== Work instructions ==
Leaving the pictures aside, return the listing exactly as it appears.
------------------------
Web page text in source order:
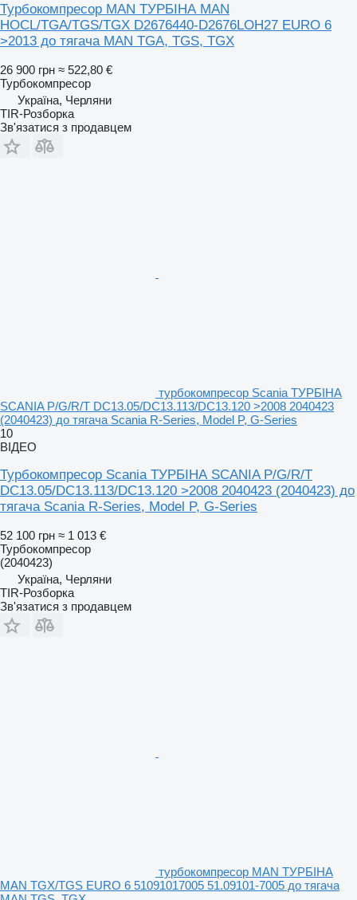
Турбокомпресор MAN ТУРБІНА MAN
HOCL/TGA/TGS/TGX D2676440-D2676LOH27 EURO 6
>2013 до тягача MAN TGA, TGS, TGX
26 900 грн ≈ 522,80 €
Турбокомпресор
Україна, Черляни
TIR-Розборка
Зв'язатися з продавцем
турбокомпресор Scania ТУРБІНА
SCANIA P/G/R/T DC13.05/DC13.113/DC13.120 >2008 2040423
(2040423) до тягача Scania R-Series, Model P, G-Series
10
ВІДЕО
Турбокомпресор Scania ТУРБІНА SCANIA P/G/R/T
DC13.05/DC13.113/DC13.120 >2008 2040423 (2040423) до
тягача Scania R-Series, Model P, G-Series
52 100 грн ≈ 1 013 €
Турбокомпресор
(2040423)
Україна, Черляни
TIR-Розборка
Зв'язатися з продавцем
турбокомпресор MAN ТУРБІНА
MAN TGX/TGS EURO 6 51091017005 51.09101-7005 до тягача
------------------------
== Your solution ==
Web page text in source order:
Турбокомпресор MAN ТУРБІНА MAN
HOCL/TGA/TGS/TGX D2676440-D2676LOH27 EURO 6
>2013 до тягача MAN TGA, TGS, TGX
26 900 грн ≈ 522,80 €
Турбокомпресор
Україна, Черляни
TIR-Розборка
Зв'язатися з продавцем
турбокомпресор Scania ТУРБІНА
SCANIA P/G/R/T DC13.05/DC13.113/DC13.120 >2008 2040423
(2040423) до тягача Scania R-Series, Model P, G-Series
10
ВІДЕО
Турбокомпресор Scania ТУРБІНА SCANIA P/G/R/T
DC13.05/DC13.113/DC13.120 >2008 2040423 (2040423) до
тягача Scania R-Series, Model P, G-Series
52 100 грн ≈ 1 013 €
Турбокомпресор
(2040423)
Україна, Черляни
TIR-Розборка
Зв'язатися з продавцем
турбокомпресор MAN ТУРБІНА
MAN TGX/TGS EURO 6 51091017005 51.09101-7005 до тягача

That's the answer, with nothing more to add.